**Saved entries:**
┏━━
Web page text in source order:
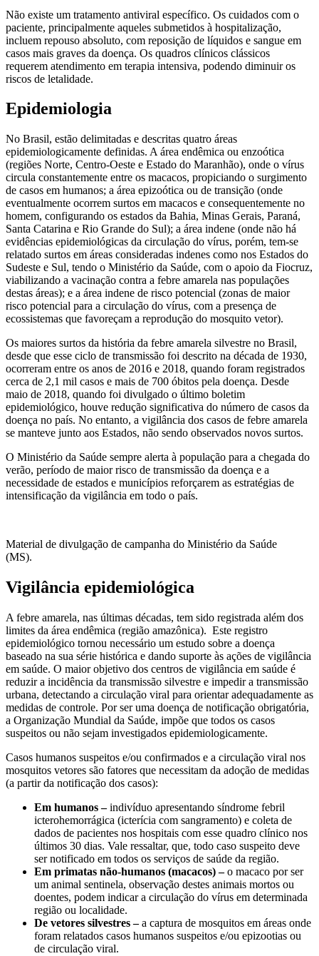
Não existe um tratamento antiviral específico. Os cuidados com o
paciente, principalmente aqueles submetidos à hospitalização,
incluem repouso absoluto, com reposição de líquidos e sangue em
casos mais graves da doença. Os quadros clínicos clássicos
requerem atendimento em terapia intensiva, podendo diminuir os
riscos de letalidade.
Epidemiologia
No Brasil, estão delimitadas e descritas quatro áreas
epidemiologicamente definidas. A área endêmica ou enzoótica
(regiões Norte, Centro-Oeste e Estado do Maranhão), onde o vírus
circula constantemente entre os macacos, propiciando o surgimento
de casos em humanos; a área epizoótica ou de transição (onde
eventualmente ocorrem surtos em macacos e consequentemente no
homem, configurando os estados da Bahia, Minas Gerais, Paraná,
Santa Catarina e Rio Grande do Sul); a área indene (onde não há
evidências epidemiológicas da circulação do vírus, porém, tem-se
relatado surtos em áreas consideradas indenes como nos Estados do
Sudeste e Sul, tendo o Ministério da Saúde, com o apoio da Fiocruz,
viabilizando a vacinação contra a febre amarela nas populações
destas áreas); e a área indene de risco potencial (zonas de maior
risco potencial para a circulação do vírus, com a presença de
ecossistemas que favoreçam a reprodução do mosquito vetor).
Os maiores surtos da história da febre amarela silvestre no Brasil,
desde que esse ciclo de transmissão foi descrito na década de 1930,
ocorreram entre os anos de 2016 e 2018, quando foram registrados
cerca de 2,1 mil casos e mais de 700 óbitos pela doença. Desde
maio de 2018, quando foi divulgado o último boletim
epidemiológico, houve redução significativa do número de casos da
doença no país. No entanto, a vigilância dos casos de febre amarela
se manteve junto aos Estados, não sendo observados novos surtos.
O Ministério da Saúde sempre alerta à população para a chegada do
verão, período de maior risco de transmissão da doença e a
necessidade de estados e municípios reforçarem as estratégias de
intensificação da vigilância em todo o país.
Material de divulgação de campanha do Ministério da Saúde
(MS).
Vigilância epidemiológica
A febre amarela, nas últimas décadas, tem sido registrada além dos
limites da área endêmica (região amazônica). Este registro
epidemiológico tornou necessário um estudo sobre a doença
baseado na sua série histórica e dando suporte às ações de vigilância
em saúde. O maior objetivo dos centros de vigilância em saúde é
reduzir a incidência da transmissão silvestre e impedir a transmissão
urbana, detectando a circulação viral para orientar adequadamente as
medidas de controle. Por ser uma doença de notificação obrigatória,
a Organização Mundial da Saúde, impõe que todos os casos
suspeitos ou não sejam investigados epidemiologicamente.
Casos humanos suspeitos e/ou confirmados e a circulação viral nos
mosquitos vetores são fatores que necessitam da adoção de medidas
(a partir da notificação dos casos):
Em humanos –indivíduo apresentando síndrome febril
icterohemorrágica (icterícia com sangramento) e coleta de
dados de pacientes nos hospitais com esse quadro clínico nos
últimos 30 dias. Vale ressaltar, que, todo caso suspeito deve
ser notificado em todos os serviços de saúde da região.
Em primatas não-humanos (macacos) –o macaco por ser
um animal sentinela, observação destes animais mortos ou
doentes, podem indicar a circulação do vírus em determinada
região ou localidade.
De vetores silvestres –a captura de mosquitos em áreas onde
foram relatados casos humanos suspeitos e/ou epizootias ou
de circulação viral.
┗━━
Search the entries for the string "endêmica". Copy every line that has it.

epidemiologicamente definidas. A área endêmica ou enzoótica
limites da área endêmica (região amazônica). Este registro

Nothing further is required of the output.